Some Midwest Democrats did vote for the bill—in order for
their states to receive massive ethanol subsidies—but their
votes were not enough to break the filibuster.
The entire bill may have to be rewritten or broken into smaller
pieces. Many of the compromises made between House and Senate
Republicans were damaging to the environment. In order to give
the Senate ethanol subsidies, the House insisted on $10.5 billion
in subsidies for the oil and gas companies and a removal of legal
liability for the producers of methyl tertiary butyl ether (MTBE).

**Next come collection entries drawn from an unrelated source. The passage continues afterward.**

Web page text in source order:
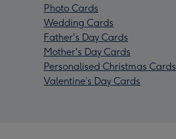
Photo Cards
Wedding Cards
Father's Day Cards
Mother's Day Cards
Personalised Christmas Cards
Valentine’s Day Cards
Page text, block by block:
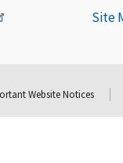
Site
Website Notices
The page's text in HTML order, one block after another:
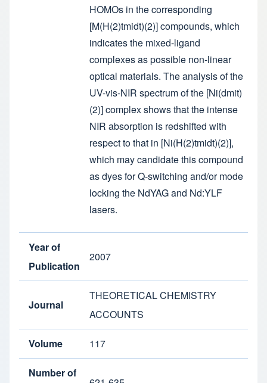
HOMOs in the corresponding
[M(H(2)tmidt)(2)] compounds, which
indicates the mixed-ligand
complexes as possible non-linear
optical materials. The analysis of the
UV-vis-NIR spectrum of the [Ni(dmit)
(2)] complex shows that the intense
NIR absorption is redshifted with
respect to that in [Ni(H(2)tmidt)(2)],
which may candidate this compound
as dyes for Q-switching and/or mode
locking the NdYAG and Nd:YLF
lasers.
Year of
Publication
2007
Journal
THEORETICAL CHEMISTRY
ACCOUNTS
Volume 117
Number of
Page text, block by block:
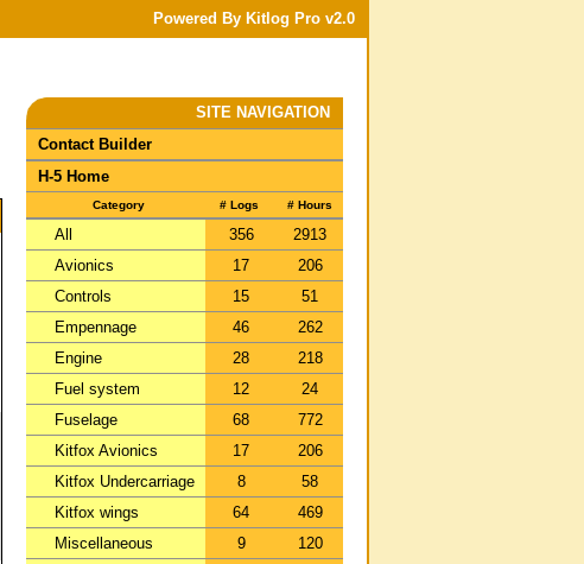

This gasoline additive was once used to reduce smog, but is now
banned because it was found to be a major groundwater pollutant.
Rep. Delay (R-TX) refused to remove the MTBE waiver even after
a personal request from President Bush. A bill that subsidizes
major polluters and exempts them from lawsuits, even if they know
the dangers of the chemicals they produce, should not be passed.
The relatively minor tax breaks for renewable energy cannot make
the bill environmentally benign.
The best hope for the environment would be if the bill were broken
into manageable parts. Sen. Jeffords (I-VT) has introduced S 1754
to address electricity grid reliability. Some Members think that
a renewable energy bill could pass on its own.
In 1998, the PC(USA) General Assembly urged all nations to promote
energy conservation and renewable energy. In 1990, the GA urged
the United States government to act promptly to strengthen fuel economy
and car emissions standards. The comprehensive energy plan developed
by the Congress does little to meet these goals. It would be better
for the health of God’s creation if no comprehensive bill
were to pass in 2004, if it is like the 2003 House bill.
Clean Air
Sometimes a good name is attached to bad legislation. Such a Trojan
horse is Mr. Bush’s “Clear Skies” legislation.
First introduced in 2002, it purports to help clean up the nation’s
skies, but would actually roll back important environmental protections
by exempting many of the most polluting power plants from Clean
Air Act requirements. The House and Senate sponsors, Rep. Barton
(R-TX) and Sen. Inhofe (R-OK), have made the proposal worse by
increasing the allowable mercury pollution from 26 tons to 34
tons annually. Mercury is an extremely toxic substance to both
the environment and growing children. Most mercury pollution comes
from power plants burning coal that contains mercury.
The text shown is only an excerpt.